The Wow Signal: No, It Wasn’t Aliens

On a typical muggy midwestern August evening in 1977, astronomers at the Ohio State University’s Big Ear radio telescope got a big surprise. It was a signal so loud that it could only be described with one word: “wow!”

December 10, 2020

Don’t believe me? That word was so important that the astronomer who was reviewing the data a few days later, Jerry R. Ehman, wrote it on the printout next to the signal.

Hence: The Wow! Signal.

In all respects, the signal really was remarkable. It lasted for only about 72 seconds, appearing to originate from somewhere in the direction of the constellation Sagittarius. It was thirty times stronger than the background radio hum of the rest of the sky. It was at a radio frequency forbidden from use by anyone on Earth, reserved purely for astronomical observations. It was nearly at a frequency that neutral hydrogen naturally emits.

It was never seen again.

Of course, it’s tempting to think of the Wow! Signal as a sign of an alien civilization trying to talk to us.
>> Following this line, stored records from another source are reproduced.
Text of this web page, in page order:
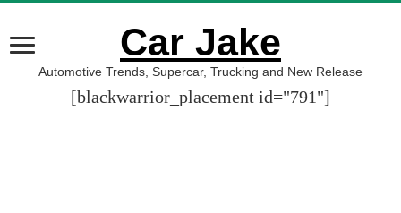
Car Jake
Automotive Trends, Supercar, Trucking and New Release
[blackwarrior_placement id="791"]
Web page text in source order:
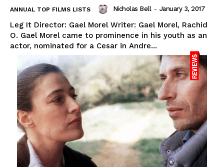
ANNUAL TOP FILMS LISTS Nicholas Bell - January 3, 2017
Leg It Director: Gael Morel Writer: Gael Morel, Rachid
O. Gael Morel came to prominence in his youth as an
actor, nominated for a Cesar in Andre...
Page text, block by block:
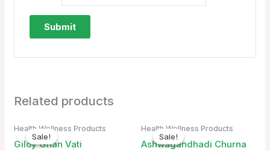
Related products
Sale!
Sale!
Health Wellness Products
Giloy Ghan Vati
price
was:
price
is:
Sale!
Sale!
Health Wellness Products
Ashwagandhadi Churna
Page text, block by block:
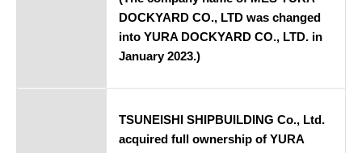
DOCKYARD CO., LTD was changed
into YURA DOCKYARD CO., LTD. in
January 2023.)
TSUNEISHI SHIPBUILDING Co., Ltd.
acquired full ownership of YURA
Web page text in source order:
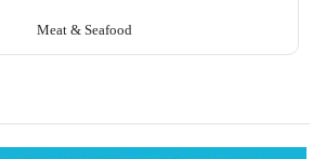
Meat & Seafood
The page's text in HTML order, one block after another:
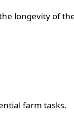
longevity of
farm tasks.

And despite happening over 40 years ago, that mysterious radio blast is in the news again, this time as an amateur astronomer has used a catalog of stars to find a potential source of the signal.
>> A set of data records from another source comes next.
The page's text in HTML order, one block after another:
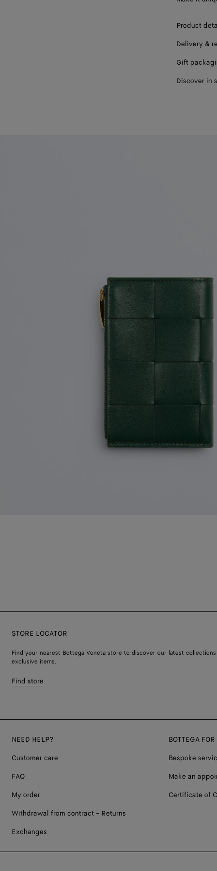
Product
Delivery &
Gift
Discover in
STORE LOCATOR
Find your nearest Bottega Veneta store to discover our latest collections
exclusive items.
Find store
NEED HELP?
Customer care
FAQ
My order
Withdrawal from contract - Returns
Exchanges
BOTTEGA FOR
Bespoke
Make an
Certificate of

The ESA’s Gaia mission has cataloged nearly a billion stars, planets, comets, asteroids, and quasars across the universe. And it turns out that one of those identified stars, 2MASS 19281982-2640123 (sorry about the long name but that’s all we’ve got), happened to be near the direction of the supposed origin of the Wow! Signal back in 1977.

So, What is 2MASS 19281982-2640123?

2MASS 19281982-2640123 is a pretty unremarkable star, which makes it interesting: it’s roughly the same mass, brightness, and age as our sun. Which means any planets orbiting it at the right distance could be a potential home for life. Which means any intelligent critters living on one of those planets could have sent the Wow! Signal in our direction.
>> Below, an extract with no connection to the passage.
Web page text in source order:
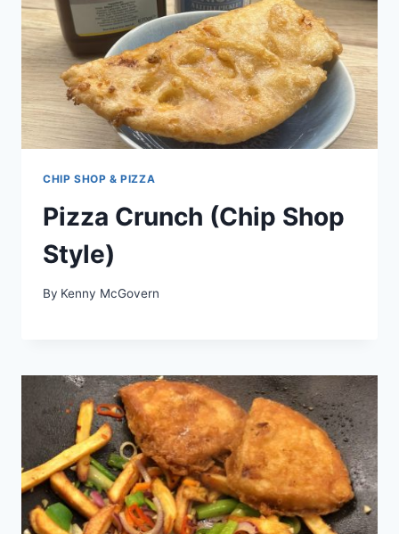
CHIP SHOP & PIZZA
Pizza Crunch (Chip Shop
Style)
By Kenny McGovern

The trouble with this news story (and the Wow! Signal in general) is that it’s so tempting to jump on the alien hypothesis that it’s easy to start ignoring other possibilities. The astronomer behind the latest study only looked for sun-like stars in the Gaia data and skipped over any other possible source. So naturally there’s going to be a juicy news story here, rather than something much less engaging.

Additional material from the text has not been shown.